I have a vector<char> and I want to be able to get an unsigned integer from a range of bits within the vector. E.g.

visualisation of bitvalues

And I can't seem to be able to write the correct operations to get the desired output. My intended algorithm goes like this:

  • & the first byte with (0xff >> unused bits in byte on the left)
  • << the result left the number of output bytes * number of bits in a byte
  • | this with the final output
  • For each subsequent byte:
    • << left by the (byte width - index) * bits per byte
    • | this byte with the final output
  • | the final byte (not shifted) with the final output
  • >> the final output by the number of unused bits in the byte on the right

And here is my attempt at coding it, which does not give the correct result:

#include <vector>
#include <iostream>
#include <cstdint>
#include <bitset>

template<class byte_type = char>
class BitValues {
    private:
    std::vector<byte_type> bytes;
    public:
        static const auto bits_per_byte = 8;
        BitValues(std::vector<byte_type> bytes) : bytes(bytes) {
        }
        template<class return_type>
        return_type get_bits(int start, int end) {
            auto byte_start = (start - (start % bits_per_byte)) / bits_per_byte;
            auto byte_end = (end - (end % bits_per_byte)) / bits_per_byte;
            auto byte_width = byte_end - byte_start;
            return_type value = 0;

            unsigned char first = bytes[byte_start];
            first &= (0xff >> start % 8);
            return_type first_wide = first;
            first_wide <<= byte_width;
            value |= first_wide;

            for(auto byte_i = byte_start + 1; byte_i <= byte_end; byte_i++) {
                auto byte_offset = (byte_width - byte_i) * bits_per_byte;
                unsigned char next_thin = bytes[byte_i];
                return_type next_byte = next_thin;
                next_byte <<= byte_offset;
                value |= next_byte;
            }
            value >>= (((byte_end + 1) * bits_per_byte) - end) % bits_per_byte;

            return value;
        }
};

int main() {
    BitValues<char> bits(std::vector<char>({'\x78', '\xDA', '\x05', '\x5F', '\x8A', '\xF1', '\x0F', '\xA0'}));
    std::cout << bits.get_bits<unsigned>(15, 29) << "\n";
    return 0;
}

(In action: http://coliru.stacked-crooked.com/a/261d32875fcf2dc0)

I just can't seem to wrap my head around these bit manipulations, and I find debugging very difficult!

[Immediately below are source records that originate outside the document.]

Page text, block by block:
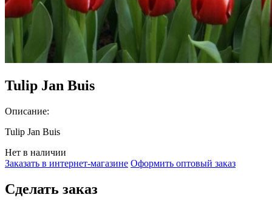
Tulip Jan Buis
Описание:
Tulip Jan Buis
Нет в наличии
Заказать в интернет-магазине Оформить оптовый заказ
Сделать заказ
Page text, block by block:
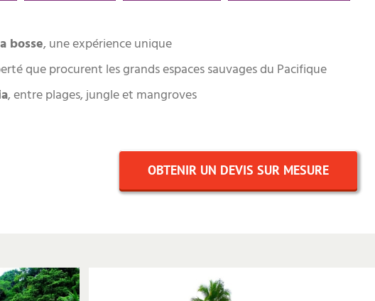
bosse, une expérience unique
que procurent les grands espaces sauvages du Pacifique
, entre plages, jungle et mangroves
OBTENIR UN DEVIS SUR MESURE

If anyone can correct the above code, or help me in any way, it would be much appreciated!

Edit:

  • My bytes are 8 bits long
  • The integer to return could be 8,16,32 or 64 bits wside
  • The integer is stored in big endian
3

3 Answers

1
votes

You made two primary mistakes. The first is here:

first_wide <<= byte_width;

You should be shifting by a bit count, not a byte count. Corrected code is:

first_wide <<= byte_width * bits_per_byte;

The second mistake is here:

auto byte_offset = (byte_width - byte_i) * bits_per_byte;

It should be

auto byte_offset = (byte_end - byte_i) * bits_per_byte;

The value in parenthesis needs to be the number of bytes to shift right by, which is also the number of bytes byte_i is away from the end. The value byte_width - byte_i has no semantic meaning (one is a delta, the other is an index)

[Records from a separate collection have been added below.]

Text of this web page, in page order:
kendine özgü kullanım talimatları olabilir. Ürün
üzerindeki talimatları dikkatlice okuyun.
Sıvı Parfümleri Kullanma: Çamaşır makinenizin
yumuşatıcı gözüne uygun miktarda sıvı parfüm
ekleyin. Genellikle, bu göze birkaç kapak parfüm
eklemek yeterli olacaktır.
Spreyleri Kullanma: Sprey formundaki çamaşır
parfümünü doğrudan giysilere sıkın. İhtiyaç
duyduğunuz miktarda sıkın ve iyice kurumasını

The rest of the code is fine. Though, this algorithm has two issues with it.

First, when using your result type to accumulate bits, you assume you have room on the left to spare. This isn't the case if there are set bits near the right boundry and the choice of range causes the bits to be shifted out. For example, try running

bits.get_bits<uint16_t>(11, 27);

You'll get the result 42 which corresponds to the bit string 00000000 00101010 The correct result is 53290 with the bit string 11010000 00101010. Notice how the rightmost 4 bits got zeroed out. This is because you start off by overshifting your value variable, causing those four bits to be shifted out of the variable. When shifting back at the end, this results in the bits being zeroed out.

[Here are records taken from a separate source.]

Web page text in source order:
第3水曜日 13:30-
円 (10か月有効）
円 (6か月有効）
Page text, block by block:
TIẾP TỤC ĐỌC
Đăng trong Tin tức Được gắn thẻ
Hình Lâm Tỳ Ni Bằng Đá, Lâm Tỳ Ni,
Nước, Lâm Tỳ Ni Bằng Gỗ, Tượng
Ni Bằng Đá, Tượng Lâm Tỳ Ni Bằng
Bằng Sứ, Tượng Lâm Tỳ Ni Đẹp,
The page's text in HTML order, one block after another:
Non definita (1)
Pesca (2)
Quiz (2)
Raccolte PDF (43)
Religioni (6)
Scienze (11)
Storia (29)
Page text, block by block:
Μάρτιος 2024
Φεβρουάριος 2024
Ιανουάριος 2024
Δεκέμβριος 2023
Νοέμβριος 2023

The second problem has to do with the right shift at the end. If the rightmost bit of the value variable happens to be a 1 before the right shift at the end, and the template parameter is a signed type, then the right shift that is done is an 'arithmetic' right shift, which causes bits on the right to be 1-filled, leaving you with an incorrect negative value.

Example, try running:

bits.get_bits<int16_t>(5, 21);

The expected result should be 6976 with the bit string 00011011 01000000, but the current implementation returns -1216 with the bit string 11111011 01000000.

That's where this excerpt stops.